### EXERCISE AIM
Set down every entry exactly as given. Pictures are to be left out.

### DATA SECTION
__________________________________________________

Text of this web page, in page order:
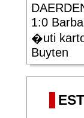
1:0
�uti
Buyten
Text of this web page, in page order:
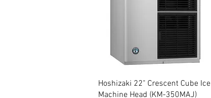
Quick View
Hoshizaki 22" Crescent Cube Ice
Machine Head (KM-350MAJ)
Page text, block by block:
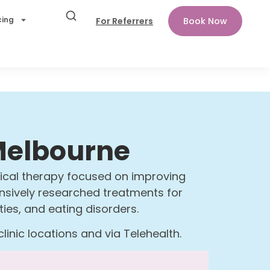
For Referrers Book Now
therapy focused on improving
researched treatments for
and eating disorders.
locations and via Telehealth.
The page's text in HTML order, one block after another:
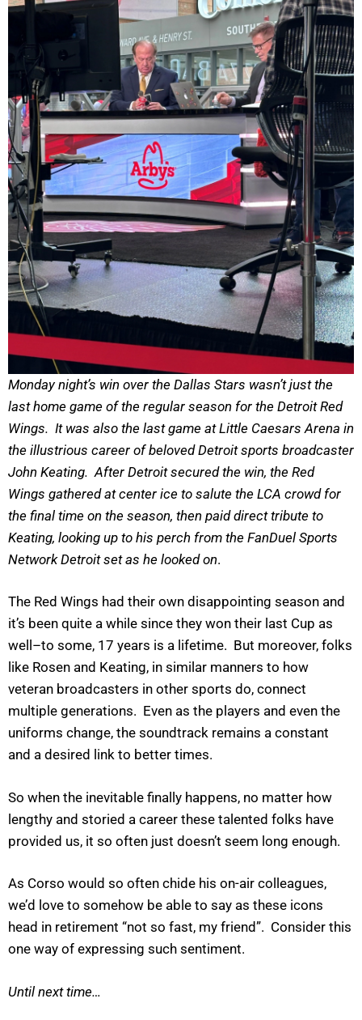
Monday night’s win over the Dallas Stars wasn’t just the
last home game of the regular season for the Detroit Red
Wings. It was also the last game at Little Caesars Arena in
the illustrious career of beloved Detroit sports broadcaster
John Keating. After Detroit secured the win, the Red
Wings gathered at center ice to salute the LCA crowd for
the final time on the season, then paid direct tribute to
Keating, looking up to his perch from the FanDuel Sports
Network Detroit set as he looked on.
The Red Wings had their own disappointing season and
it’s been quite a while since they won their last Cup as
well–to some, 17 years is a lifetime. But moreover, folks
like Rosen and Keating, in similar manners to how
veteran broadcasters in other sports do, connect
multiple generations. Even as the players and even the
uniforms change, the soundtrack remains a constant
and a desired link to better times.
So when the inevitable finally happens, no matter how
lengthy and storied a career these talented folks have
provided us, it so often just doesn’t seem long enough.
As Corso would so often chide his on-air colleagues,
we’d love to somehow be able to say as these icons
head in retirement “not so fast, my friend”. Consider this
one way of expressing such sentiment.
Until next time…
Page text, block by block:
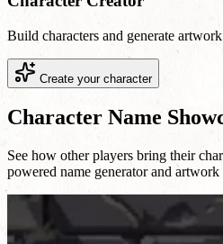
Build characters and generate artwork
Create your character
Character Name
See how other players bring their
powered name generator and artwork
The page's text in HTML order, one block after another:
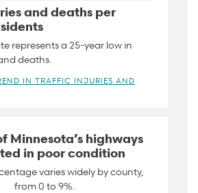
and deaths per
represents a 25-year low in
deaths.
IN TRAFFIC INJURIES AND
Minnesota’s highways
in poor condition
varies widely by county,
from 0 to 9%.
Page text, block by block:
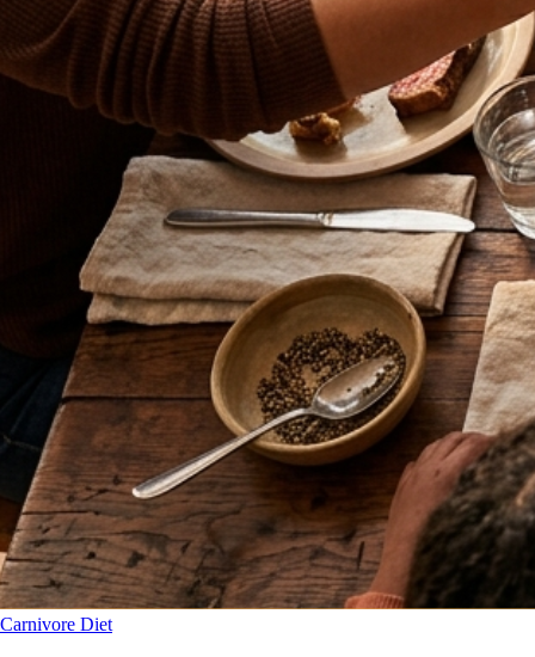
Carnivore Diet
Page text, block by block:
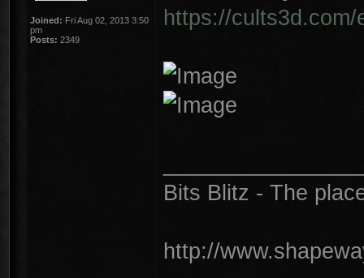
Joined: Fri Aug 02, 2013 3:50
pm
Posts: 2349
https://
Bits Blitz - The
http://
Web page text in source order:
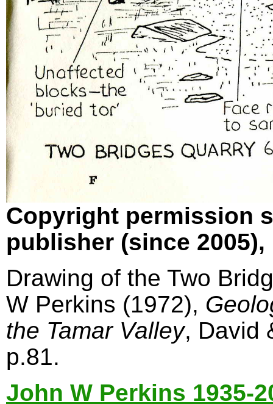
Copyright permission
publisher (since
Drawing of the Two
W Perkins (1972),
the Tamar Valley, David
p.81.
John W Perkins 1935-
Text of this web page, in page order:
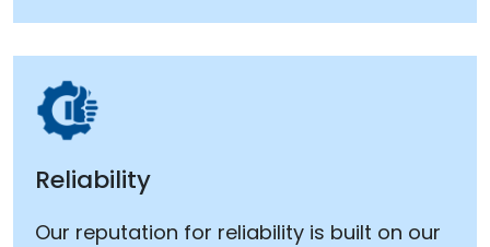
Reliability
Our reputation for reliability is built on our

__________________________________________________

### THE COMPLETED TASK
Text of this web page, in page order:
1:0
�uti
Buyten
Text of this web page, in page order:
Quick View
Hoshizaki 22" Crescent Cube Ice
Machine Head (KM-350MAJ)
Page text, block by block:
For Referrers Book Now
therapy focused on improving
researched treatments for
and eating disorders.
locations and via Telehealth.
The page's text in HTML order, one block after another:
Monday night’s win over the Dallas Stars wasn’t just the
last home game of the regular season for the Detroit Red
Wings. It was also the last game at Little Caesars Arena in
the illustrious career of beloved Detroit sports broadcaster
John Keating. After Detroit secured the win, the Red
Wings gathered at center ice to salute the LCA crowd for
the final time on the season, then paid direct tribute to
Keating, looking up to his perch from the FanDuel Sports
Network Detroit set as he looked on.
The Red Wings had their own disappointing season and
it’s been quite a while since they won their last Cup as
well–to some, 17 years is a lifetime. But moreover, folks
like Rosen and Keating, in similar manners to how
veteran broadcasters in other sports do, connect
multiple generations. Even as the players and even the
uniforms change, the soundtrack remains a constant
and a desired link to better times.
So when the inevitable finally happens, no matter how
lengthy and storied a career these talented folks have
provided us, it so often just doesn’t seem long enough.
As Corso would so often chide his on-air colleagues,
we’d love to somehow be able to say as these icons
head in retirement “not so fast, my friend”. Consider this
one way of expressing such sentiment.
Until next time…
Page text, block by block:
Build characters and generate artwork
Create your character
Character Name
See how other players bring their
powered name generator and artwork
The page's text in HTML order, one block after another:
and deaths per
represents a 25-year low in
deaths.
IN TRAFFIC INJURIES AND
Minnesota’s highways
in poor condition
varies widely by county,
from 0 to 9%.
Page text, block by block:
Carnivore Diet
Page text, block by block:
Joined: Fri Aug 02, 2013 3:50
pm
Posts: 2349
https://
Bits Blitz - The
http://
Web page text in source order:
Copyright permission
publisher (since
Drawing of the Two
W Perkins (1972),
the Tamar Valley, David
p.81.
John W Perkins 1935-
Text of this web page, in page order:
Reliability
Our reputation for reliability is built on our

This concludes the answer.